İzmir Barosu önünden toplanan meslektaşlarımız, İzmir Barosu Başkanı Av. Sefa Yılmaz ile birlikte, ellerinde "Katliam Yasasına Hayır!", "Hayvana, İnsana, Yeryüzüne Özgürlük", "Sokakta Hayat İstiyoruz" yazılı dövizlerle mitingin gerçekleştiği Gündoğdu Meydanı'na kadar yürüdüler.

 

Basın açıklamasını İzmir Barosu adına Hayvan Hakları Komisyonu üyesi Av.
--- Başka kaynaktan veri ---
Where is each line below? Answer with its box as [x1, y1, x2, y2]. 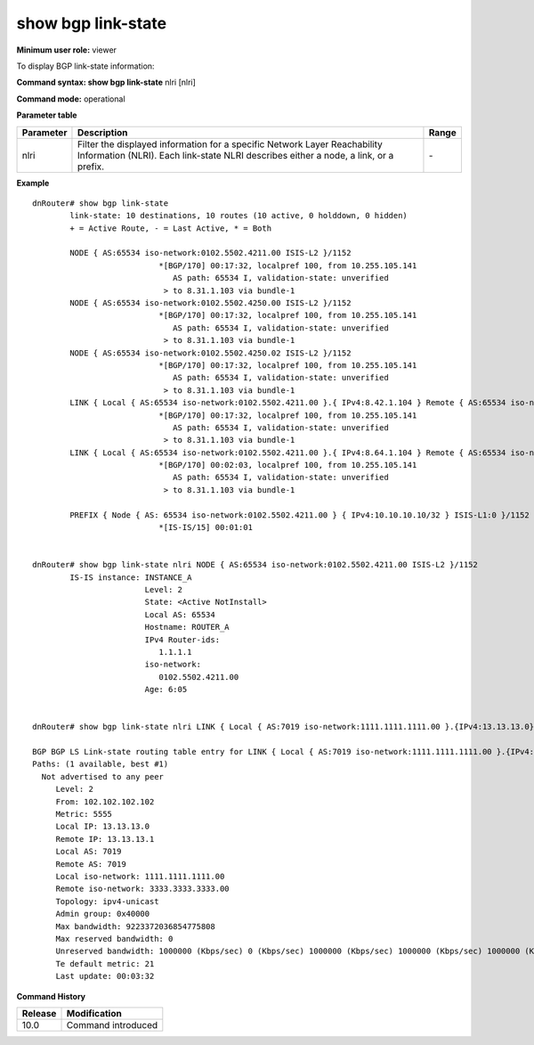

Ezgi Yağmur okudu.

 

Okunan basın açıklaması:

Bugün burada sokakta yaşayan hayvanları bakımevi adı altında ölüm kamplarına hapseden, tecrite tabi tutan, kapalı kapılar ardında 2 Ağustos’ta yürürlüğe giren katliam yasasını kabul etmediğimizi, kanunun lafzına ve amacına ters düşen, kan kokan bu yasaya geçit vermeyeceğimizi ve yasanın iptali için mücadelemizden vazgeçmeyeceğimizi haykırmak için toplanmış bulunuyoruz.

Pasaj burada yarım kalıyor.